I can also empathize with Tom’s doubt that even if models were improved for robustness in terms of number of holdings and (potentially) fewer factors etc. no one would sign up. It just doesn’t look sexy on the backtest graph and for example too many holdings look tedious and costly to trade and bumps in the equity curve are a scary thing.
Possible cures to these trade-offs include (of course) more backtesting data, refrences to tests being performed with longer time frames, disclosure of the approach of designing the model and the number of rules. Maybe the last point is rather personal - I am more skeptical of absolute buy and sell rules than of ranking systems (buy/sell rules may be more prone to disregard changing relative relationships of factors) and more skeptical of 20+ formulae ranking systems (“stylized”) than of <20 formulae ranking systems.

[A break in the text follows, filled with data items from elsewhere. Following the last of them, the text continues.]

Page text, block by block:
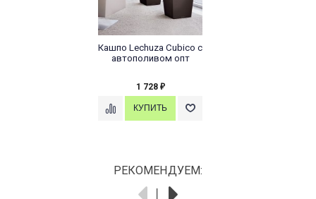
Кашпо Lechuza Cubico с
автополивом опт
1 728 ₽
РЕКОМЕНДУЕМ:
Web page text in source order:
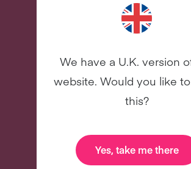
electrónicos para
asesorarte
We have a U.K. version
website. Would you like
this?
Yes, take me there
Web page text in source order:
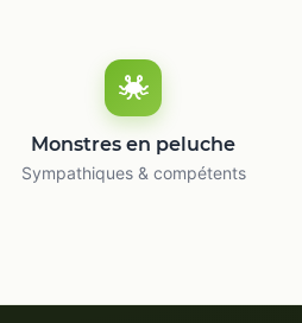
Monstres en peluche
Sympathiques & compétents
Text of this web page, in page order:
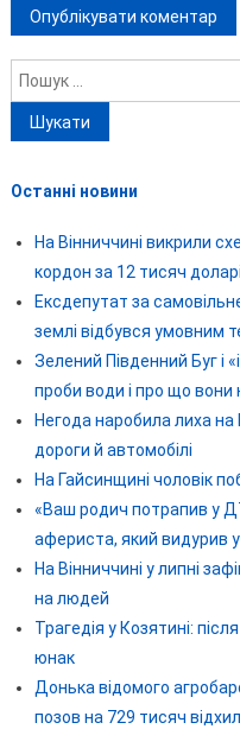
Пошук:
Останні новини
На Вінниччині викрили
кордон за 12 тисяч
Ексдепутат за
землі відбувся умовним
Зелений Південний Буг і
проби води і про що вони
Негода наробила лиха на
дороги й автомобілі
На Гайсинщині чоловік
«Ваш родич потрапив у
афериста, який видурив
На Вінниччині у липні
на людей
Трагедія у Козятині:
юнак
Донька відомого
позов на 729 тисяч
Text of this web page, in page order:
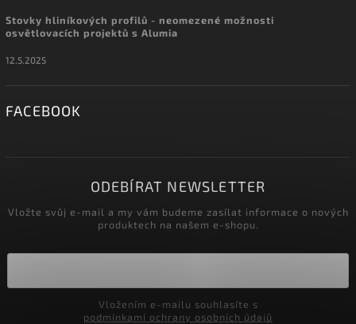
Stovky hliníkových profilů - neomezené možnosti
osvětlovacích projektů s Alumia
12.5.2025
FACEBOOK
ODEBÍRAT NEWSLETTER
Vložte svůj e-mail a my vám budeme zasílat informace o nových
produktech na našem e-shopu.
podmínkami ochrany osobních údajů
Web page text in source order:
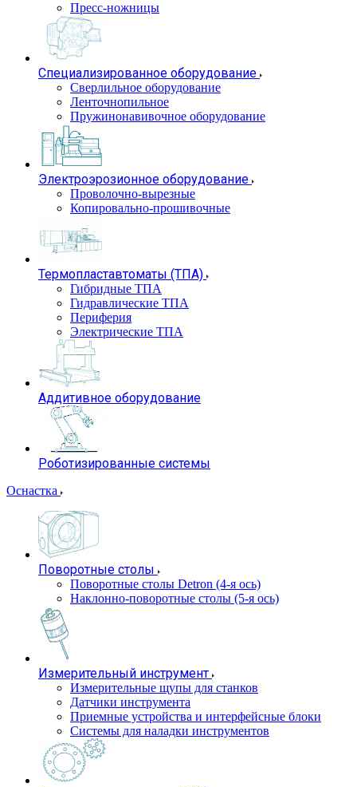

1.3) Disclosure vs. secrecy in model building
Once you have built a great model, how do you convince people that it is truly great?
One such related, common discussion on P123 is about market timing. One can built her/his favorite model and then employ a market timing rule as a finishing touch which wipes out all the remaining dips of that specific portfolio. It looks great on the charts and stats, but does it work in the long term? On the other hand, there are many model designers on here that seem to do a very thorough analysis of their market timing models (Denny, geov among others) and can provide good reasons that these systems will work in the future. However, do they really need to disclose the exact rule they are using to convince everyone of its advantages? In the end, the designer’s ideas are proprietary and her/his valuable asset in designing models.
This sub-problem could be solved by more backtesting data, by separate (voluntary or mandatory) display of the universe, of buy/sell/market timing rules or graphs thereof (“signaling”) and by the reputation of the designer.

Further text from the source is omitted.